__Your instructions__
Leaving out every picture, please repeat exactly the line that contains "on the folder and selecting . Through" and each line after it through the final line below.

━━ Exercise inputs ━━

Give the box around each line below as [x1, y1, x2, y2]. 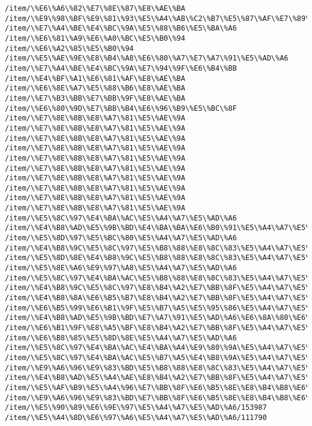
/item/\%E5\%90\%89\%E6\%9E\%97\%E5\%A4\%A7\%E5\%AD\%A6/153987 [5, 403, 267, 412]
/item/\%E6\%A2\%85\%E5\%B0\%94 [5, 44, 134, 53]
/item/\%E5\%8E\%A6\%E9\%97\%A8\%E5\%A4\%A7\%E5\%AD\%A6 [5, 264, 237, 273]
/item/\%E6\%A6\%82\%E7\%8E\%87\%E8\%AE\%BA [5, 4, 185, 13]
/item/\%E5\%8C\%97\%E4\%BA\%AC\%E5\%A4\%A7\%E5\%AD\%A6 [5, 213, 237, 222]
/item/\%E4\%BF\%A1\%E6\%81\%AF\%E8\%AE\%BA [5, 74, 185, 83]
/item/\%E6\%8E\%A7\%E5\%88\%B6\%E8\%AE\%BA [5, 84, 185, 93]
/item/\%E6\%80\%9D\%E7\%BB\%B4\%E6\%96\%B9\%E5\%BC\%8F [5, 104, 237, 113]
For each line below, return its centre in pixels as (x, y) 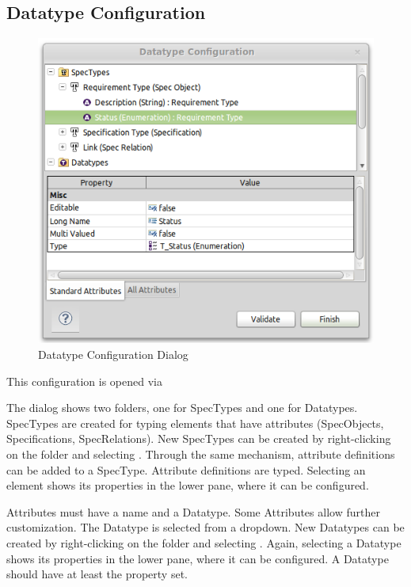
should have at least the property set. (97, 574)
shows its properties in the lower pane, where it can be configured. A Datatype (198, 558)
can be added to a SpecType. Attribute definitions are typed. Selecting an (186, 469)
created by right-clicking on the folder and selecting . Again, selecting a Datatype (204, 542)
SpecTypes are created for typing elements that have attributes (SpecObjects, (195, 423)
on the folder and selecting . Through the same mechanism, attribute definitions (201, 454)
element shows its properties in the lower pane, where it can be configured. (188, 485)
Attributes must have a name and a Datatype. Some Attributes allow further (193, 511)
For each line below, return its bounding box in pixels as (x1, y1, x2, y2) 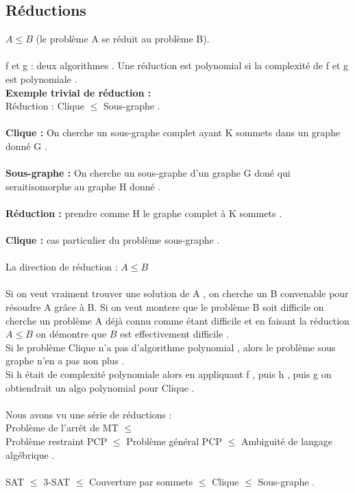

━━━

__Answer for the task__
on the folder and selecting . Through the same mechanism, attribute definitions (201, 454)
element shows its properties in the lower pane, where it can be configured. (188, 485)
Attributes must have a name and a Datatype. Some Attributes allow further (193, 511)
For each line below, return its bounding box in pixels as (x1, y1, x2, y2) 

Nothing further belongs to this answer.